2 minute read / Sep 7, 2012 /
Using metrics to build communities
There is a Branch called Do platforms need to give users a number to optimize?
Most platforms do provide a number to optimize: Twitter followers, Facebook friends and so on. These metrics build liquidity in the platform as @satyap, @ev and @hunterwalk point out.
But there isn’t just one type of social metric. There are three. It’s important to distinguish the types of metrics a community can provide for users to optimize, because the community will rally around the metrics the community provides. The long term dynamics may not be the expected or desired behavior.
In my view, there are three types of social metrics:
Social validation metrics (Twitter followers, Facebook friends/followers, LinkedIn connections, Klout score) - are proxies for trust or respect within a community. They are useful as trust signals and for initial social graph growth.
Engagement metrics (YouTube views, app downloads, Quora views) - demonstrate the popularity of an item and activity of the community broadly. Seeing a post with 212 likes immediately provides a sense of a large user base. These metrics are the least valuable measure because they can be manipulated easily.
Karma metrics (retweets, likes, up votes, Hacker News Karma, content flags, spam indicators) - Karma metrics measure positive and negative contributions to the community by combining user centric metrics like influence with content quality metrics. Pinterest and Tumblr have gradations of behavior (like vs repin/reblog). Karma metrics enforce a social filter on content because when users retweet or like, they are expending their social capital to promote or endorse some content.
When to use each metric
At the outset of a community, the primary goal is to build a trusted network of contributors who extol and enforce the values of a community. Therefore, user metrics seem to be the most important.

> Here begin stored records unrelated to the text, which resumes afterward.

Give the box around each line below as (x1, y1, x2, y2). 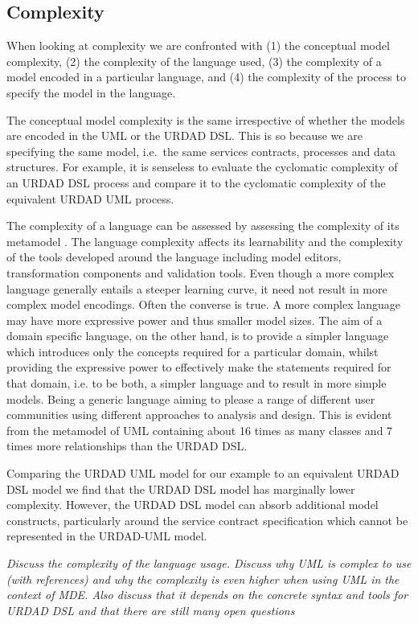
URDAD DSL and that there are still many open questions (6, 601, 295, 618)
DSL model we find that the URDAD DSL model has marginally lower (6, 480, 355, 497)
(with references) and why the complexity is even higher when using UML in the (6, 570, 400, 587)
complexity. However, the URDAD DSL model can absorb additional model (6, 496, 379, 513)
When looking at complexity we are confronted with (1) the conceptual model (6, 37, 390, 54)
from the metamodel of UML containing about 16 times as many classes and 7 (6, 421, 393, 438)
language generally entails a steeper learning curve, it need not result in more (6, 280, 387, 297)
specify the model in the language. (6, 84, 176, 101)
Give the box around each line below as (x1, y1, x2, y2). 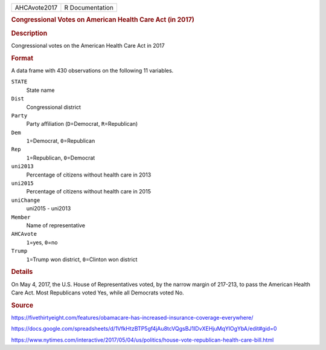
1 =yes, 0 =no (26, 239, 58, 246)
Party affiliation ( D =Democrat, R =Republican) (26, 120, 138, 128)
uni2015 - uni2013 (26, 205, 71, 212)
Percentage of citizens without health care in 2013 (26, 171, 152, 178)
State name (26, 86, 55, 94)
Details (11, 268, 33, 276)
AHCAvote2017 (14, 4, 58, 11)
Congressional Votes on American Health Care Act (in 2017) (11, 16, 194, 24)
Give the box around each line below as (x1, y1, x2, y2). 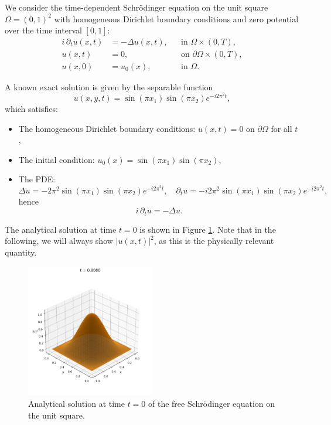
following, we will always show (5, 234, 113, 247)
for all (271, 122, 292, 134)
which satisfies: (5, 103, 58, 115)
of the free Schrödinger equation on (148, 397, 275, 410)
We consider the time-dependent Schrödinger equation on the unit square (5, 1, 268, 13)
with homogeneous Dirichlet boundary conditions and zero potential (54, 12, 299, 25)
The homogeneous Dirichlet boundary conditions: (18, 122, 196, 134)
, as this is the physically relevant (153, 234, 274, 247)
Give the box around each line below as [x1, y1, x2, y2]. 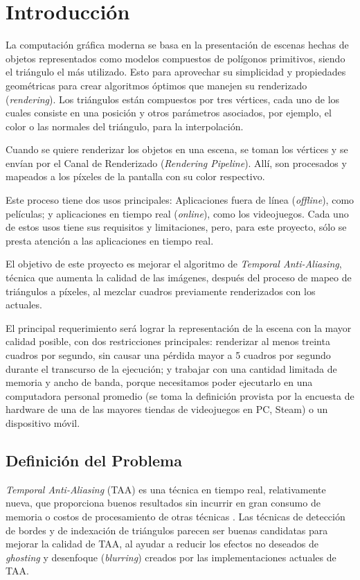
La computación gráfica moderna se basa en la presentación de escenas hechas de [6, 37, 349, 52]
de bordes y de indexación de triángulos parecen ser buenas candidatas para [6, 522, 328, 537]
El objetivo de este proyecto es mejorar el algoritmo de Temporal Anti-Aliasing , [6, 256, 342, 271]
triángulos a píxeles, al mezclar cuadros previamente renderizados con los [6, 283, 316, 298]
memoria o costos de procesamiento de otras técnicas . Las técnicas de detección [6, 509, 345, 523]
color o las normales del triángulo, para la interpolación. [6, 118, 244, 133]
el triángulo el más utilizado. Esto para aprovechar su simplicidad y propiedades [6, 64, 346, 79]
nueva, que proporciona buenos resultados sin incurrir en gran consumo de [6, 495, 321, 510]
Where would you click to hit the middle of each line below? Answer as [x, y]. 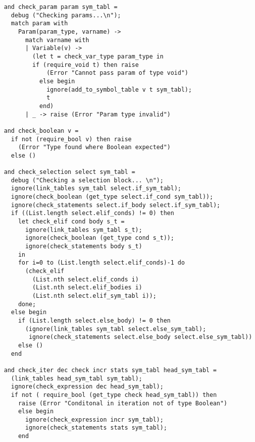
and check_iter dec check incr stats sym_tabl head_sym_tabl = [110, 370]
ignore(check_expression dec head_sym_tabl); [87, 387]
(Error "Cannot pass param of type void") [117, 73]
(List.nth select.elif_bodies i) [87, 288]
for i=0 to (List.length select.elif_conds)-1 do [102, 263]
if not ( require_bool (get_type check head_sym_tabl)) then [114, 395]
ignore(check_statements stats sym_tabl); [96, 428]
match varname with [57, 40]
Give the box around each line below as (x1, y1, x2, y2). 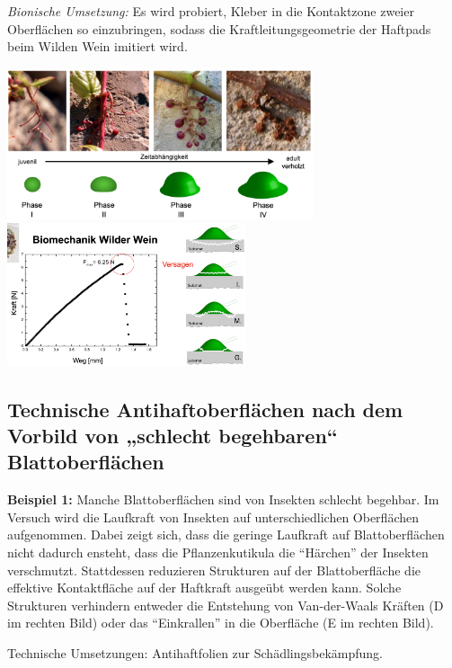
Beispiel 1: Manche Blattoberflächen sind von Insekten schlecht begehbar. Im (7, 490, 439, 509)
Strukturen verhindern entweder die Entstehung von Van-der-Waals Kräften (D (7, 595, 444, 614)
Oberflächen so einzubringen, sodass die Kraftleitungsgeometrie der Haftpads (7, 19, 431, 38)
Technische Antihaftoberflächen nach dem (7, 395, 403, 423)
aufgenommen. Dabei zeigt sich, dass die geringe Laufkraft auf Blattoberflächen (7, 525, 445, 544)
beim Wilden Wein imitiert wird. (7, 37, 188, 56)
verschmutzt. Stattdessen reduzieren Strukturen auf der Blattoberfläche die (7, 560, 421, 579)
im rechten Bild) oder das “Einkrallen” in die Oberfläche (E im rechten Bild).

As communities evolve, some sites pursue content metrics, but I think the most vibrant communities ultimately pursue and champion behavior metrics because they can be actively managed to encourage the desired user behavior. The best behavior metrics have some vagueness, some room to evolve in order to respond to changes in community behavior. For example, Facebook is trying to mitigate the fake like problem
Communities are living entities, like cities, that need to be cultivated, nurtured and maintained. Metric selection is an essential component of this evolution.